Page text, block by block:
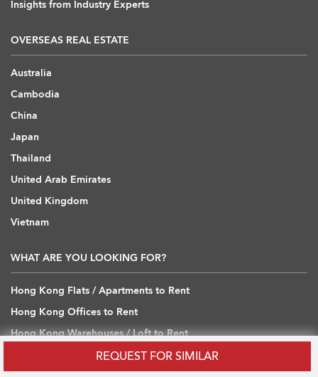
REQUEST FOR SIMILAR
Insights from Industry Experts
OVERSEAS REAL ESTATE
Australia
Cambodia
China
Japan
Thailand
United Arab Emirates
United Kingdom
Vietnam
WHAT ARE YOU LOOKING FOR?
Hong Kong Flats / Apartments to Rent
Hong Kong Offices to Rent
Hong Kong Warehouses / Loft to Rent
Hong Kong Shops / Retail to Rent
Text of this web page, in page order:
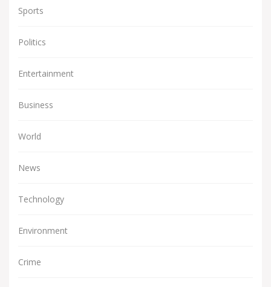
Sports
Politics
Entertainment
Business
World
News
Technology
Environment
Crime
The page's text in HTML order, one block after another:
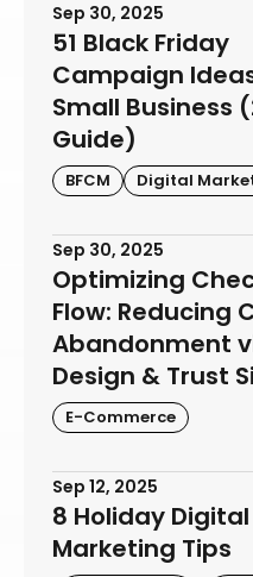
Sep 30, 2025
51 Black Friday
Campaign
Small Business
Guide)
BFCM Digital
Sep 30, 2025
Optimizing
Flow: Reducing
Abandonment
Design & Trust
E-Commerce
Sep 12, 2025
8 Holiday Digital
Marketing Tips
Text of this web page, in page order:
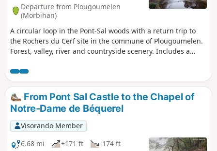
Departure from Plougoumelen
(Morbihan)
A circular loop in the Pont-Sal woods with a return trip to
the Rochers du Cerf site in the commune of Plougoumelen.
Forest, valley, river and countryside scenery. Includes a
From Pont Sal Castle to the Chapel of
Notre-Dame de Béquerel
Visorando Member
6.68 mi
+171 ft
-174 ft
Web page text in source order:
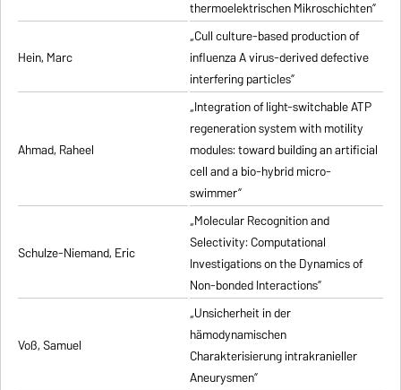
thermoelektrischen Mikroschichten”
Hein, Marc
„Cull culture-based production of
influenza A virus-derived defective
interfering particles”
Ahmad, Raheel
„Integration of light-switchable ATP
regeneration system with motility
modules: toward building an artificial
cell and a bio-hybrid micro-
swimmer”
Schulze-Niemand, Eric
„Molecular Recognition and
Selectivity: Computational
Investigations on the Dynamics of
Non-bonded Interactions”
Voß, Samuel
„Unsicherheit in der
hämodynamischen
Charakterisierung intrakranieller
Aneurysmen”
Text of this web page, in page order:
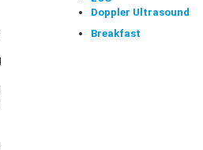
Doppler Ultrasound
Breakfast
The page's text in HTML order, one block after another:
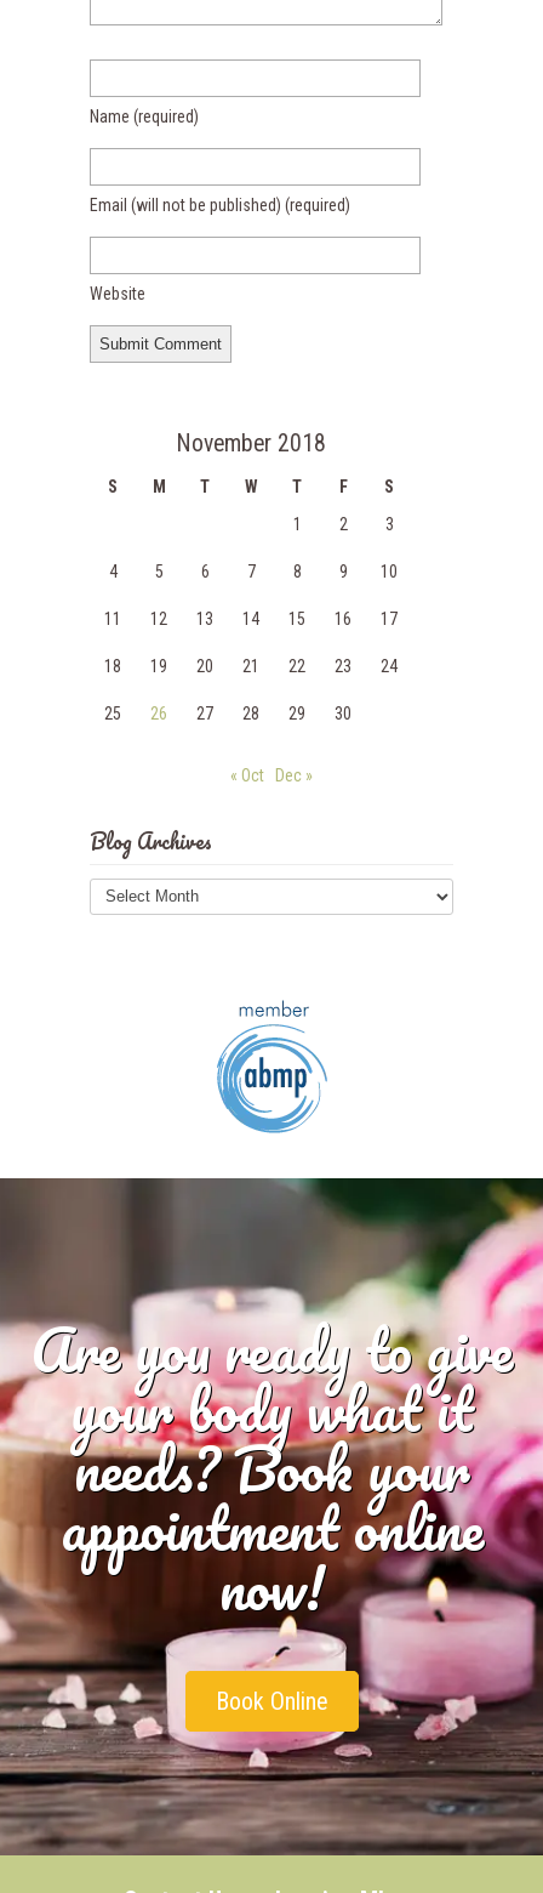
Name (required)
Email (will not be published) (required)
Website
November 2018
S M T W T F
S
1
2 3
4 5 6 7 8 9 10
11 12 13 14 15 16 17
18 19 20 21 22 23 24
25 26 27 28 29 30
« Oct Dec »
Blog Archives
Blog
Archives
Are you ready to give
your body what it
needs? Book your
appointment online
now!
Book Online

## TASK TO CARRY OUT
Your task is to retype the lines running from the one that contains "Schulze-Niemand, Eric" through the end of the records, and nothing else. Pictures are not part of the copy.

## TASK ANSWER
Schulze-Niemand, Eric
„Molecular Recognition and
Selectivity: Computational
Investigations on the Dynamics of
Non-bonded Interactions”
Voß, Samuel
„Unsicherheit in der
hämodynamischen
Charakterisierung intrakranieller
Aneurysmen”
Text of this web page, in page order:
Doppler Ultrasound
Breakfast
The page's text in HTML order, one block after another:
Name (required)
Email (will not be published) (required)
Website
November 2018
S M T W T F
S
1
2 3
4 5 6 7 8 9 10
11 12 13 14 15 16 17
18 19 20 21 22 23 24
25 26 27 28 29 30
« Oct Dec »
Blog Archives
Blog
Archives
Are you ready to give
your body what it
needs? Book your
appointment online
now!
Book Online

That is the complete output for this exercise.